Ablauf der Anti-Weicker-Challenge

Die Challenge startet am 10. Februar 2016 und läuft bis inklusive 26. März 2016 (Karsamstag).

Es gibt drei Schwierigkeitsgrade. Als kleine Erleichterung ist es erlaubt, dir Cheatdays zu nehmen. Das sind Tage, an denen du essen darfst, was du möchtest. Wenn du also zum Beispiel auf eine Hochzeit eingeladen bist, eine Reise ansteht, oder deine Willenskraft mal nachlässt, spiele den Cheatday aus und starte wieder neu durch.

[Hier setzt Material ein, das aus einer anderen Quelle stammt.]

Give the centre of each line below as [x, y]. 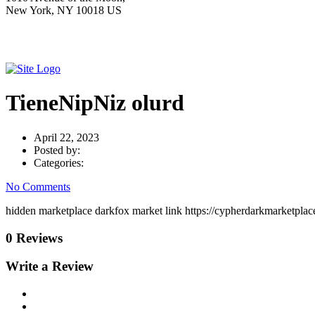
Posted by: [57, 150]
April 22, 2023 [66, 137]
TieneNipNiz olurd [95, 103]
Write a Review [50, 266]
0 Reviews [34, 238]
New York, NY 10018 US [64, 10]
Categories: [59, 162]
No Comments [38, 186]
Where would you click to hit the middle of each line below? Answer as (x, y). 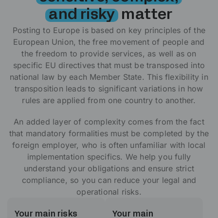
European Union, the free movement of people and (109, 42)
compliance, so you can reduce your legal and (109, 180)
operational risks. (109, 192)
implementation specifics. (75, 157)
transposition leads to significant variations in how (109, 89)
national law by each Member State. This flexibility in (109, 77)
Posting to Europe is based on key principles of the (109, 30)
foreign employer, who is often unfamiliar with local (109, 145)
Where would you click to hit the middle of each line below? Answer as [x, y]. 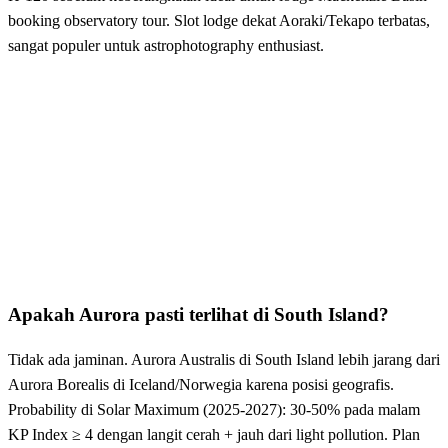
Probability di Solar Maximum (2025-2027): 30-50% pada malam [214, 410]
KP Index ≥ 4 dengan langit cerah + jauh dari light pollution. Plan [214, 435]
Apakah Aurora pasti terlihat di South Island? [198, 314]
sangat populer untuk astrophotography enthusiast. [166, 45]
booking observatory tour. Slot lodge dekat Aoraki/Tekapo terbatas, [219, 20]
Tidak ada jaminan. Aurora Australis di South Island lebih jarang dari [224, 360]
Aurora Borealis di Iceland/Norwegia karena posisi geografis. [201, 385]
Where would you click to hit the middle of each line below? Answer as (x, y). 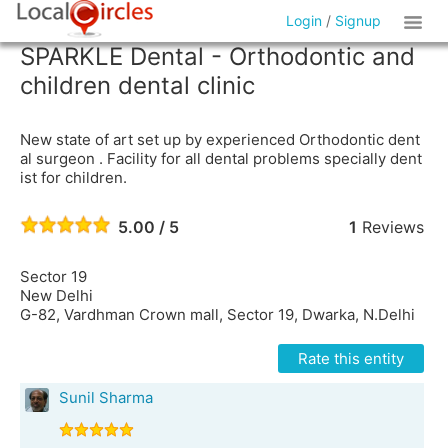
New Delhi (56, 295)
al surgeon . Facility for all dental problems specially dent (221, 158)
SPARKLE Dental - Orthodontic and (217, 56)
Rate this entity (350, 358)
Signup (358, 20)
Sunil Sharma (106, 397)
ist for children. (73, 177)
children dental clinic (137, 85)
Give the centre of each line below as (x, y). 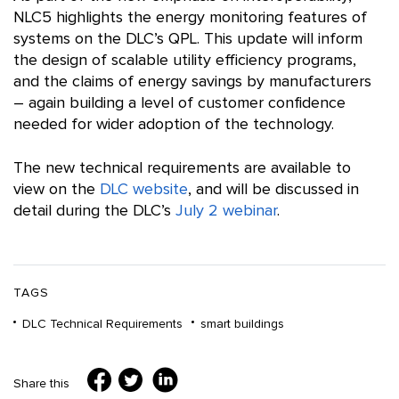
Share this (41, 384)
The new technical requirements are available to (182, 168)
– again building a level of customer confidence (179, 103)
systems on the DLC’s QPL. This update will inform (188, 39)
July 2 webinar (226, 211)
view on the (57, 190)
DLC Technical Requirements (102, 324)
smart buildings (242, 324)
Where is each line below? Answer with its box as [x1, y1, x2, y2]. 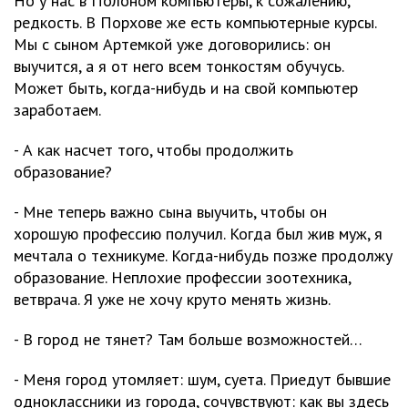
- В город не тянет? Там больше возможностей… [14, 329, 362, 350]
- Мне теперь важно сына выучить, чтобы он [14, 201, 327, 222]
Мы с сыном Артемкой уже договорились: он [14, 34, 331, 55]
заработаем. [14, 99, 101, 120]
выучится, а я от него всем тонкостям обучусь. [14, 56, 343, 76]
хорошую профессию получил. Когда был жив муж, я [14, 223, 382, 244]
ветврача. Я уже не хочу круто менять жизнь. [14, 289, 331, 310]
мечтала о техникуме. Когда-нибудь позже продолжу [14, 245, 393, 266]
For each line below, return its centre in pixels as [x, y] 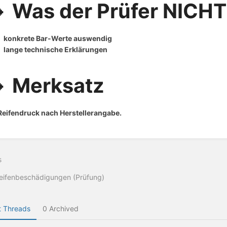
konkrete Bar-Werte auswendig [58, 39]
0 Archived [60, 209]
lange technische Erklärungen [56, 50]
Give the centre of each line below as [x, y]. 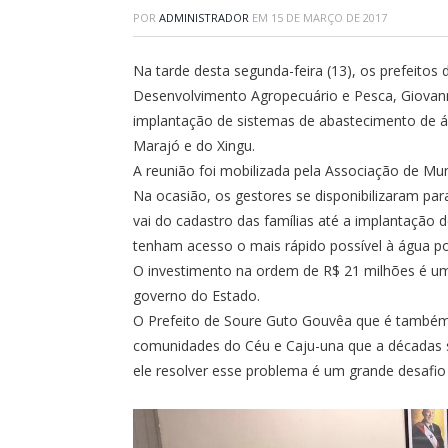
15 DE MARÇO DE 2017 [329, 17]
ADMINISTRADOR [204, 17]
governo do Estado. [196, 295]
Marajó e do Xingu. [194, 145]
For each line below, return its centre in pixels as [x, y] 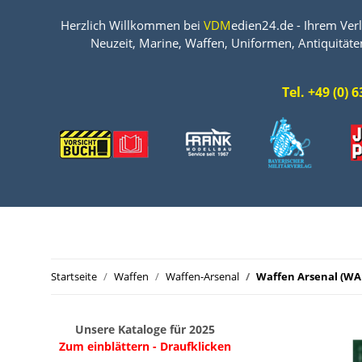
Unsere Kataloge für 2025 [145, 329]
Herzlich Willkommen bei [132, 25]
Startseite [74, 276]
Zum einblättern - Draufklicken [145, 346]
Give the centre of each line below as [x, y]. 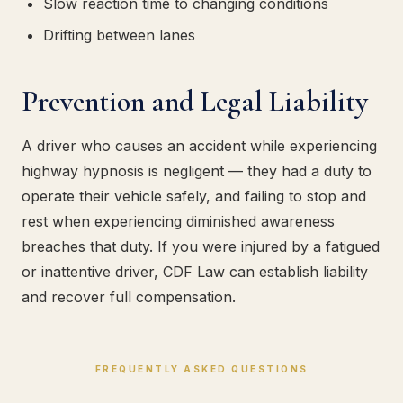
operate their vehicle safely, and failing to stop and [194, 196]
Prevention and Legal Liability [195, 101]
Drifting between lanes [119, 35]
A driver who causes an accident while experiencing [199, 146]
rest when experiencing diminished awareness [178, 221]
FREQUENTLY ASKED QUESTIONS [201, 369]
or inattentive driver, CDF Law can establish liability [195, 272]
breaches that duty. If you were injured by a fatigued [201, 246]

Wichtig: Nimm dir nie 2 Cheatdays in Folge, sonst verlierst du ganz schnell dein Momentum und ein Abbruch der Challenge wäre die Folge.

Die Schwierigkeitsgrade:

  • Rookie (für Einsteiger/innen)
    • Zucker
      Du lässt Süßigkeiten links liegen. Keine Schokolade, keine Gummibärchen, etc. Süßen von Speisen und Getränken ist ok.
    • Weizen
      Du verzichtest komplett auf den ganzen Knabberkram (Chips, Salzstangen, etc.), der Weizenmehl beinhaltet. Du wirst dich wundern, wo du das überall finden wirst. Lies daher die Nährstoffangaben genau!
    • 4 Cheatdays
  • Advanced (für Fortgeschrittene)
    • Zucker
      Wie Rookie, nur kommt zusätzlich noch dazu, dass du komplett auf gesüßte Getränke verzichtest. Erlaubt ist also Wasser, Mineralwasser (ohne irgendwelche Zusätze), ungesüßte Tees (auch kein Honig), ungesüßter Kaffe (auch kein Candisin), direkt gepresster Fruchtsaft (ohne Zuckerzusatz und auch ohne Zuckerersatzstoffzusatz).
    • Weizen
      Wie Rookie inklusive Verzicht auf alle weizenhaltige Backwaren wie Semmeln (Brötchen), Brot, etc.
    • 3 Cheatdays
  • Pro (für Profis)
    • Zucker
      Du verzichtest komplett auf Zucker und alle Zuckerersatzstoffe. Also: Keine Süßigkeiten, keine gesüßten Getränke, keine Mehlspeisen, keine Marmelade (Konfitüre), also einfach nichts, wo Zucker (Honig, Agavendicksaft, etc.) enthalten ist. Erlaubt sind Trockenfrüchte und natürlich auch frisches Obst. Sie enthalten ausreichend Süße um den Verzicht auf Zucker gut wegzustecken.
    • Weizen
      Du verzichtest komplett auf Weizen, Weizenmehl und alle daraus hergestellten Produkte. Auch Vollkornweizenprodukte.
    • 2 Cheatdays
Schätze dein Level zu Beginn der Challenge ein.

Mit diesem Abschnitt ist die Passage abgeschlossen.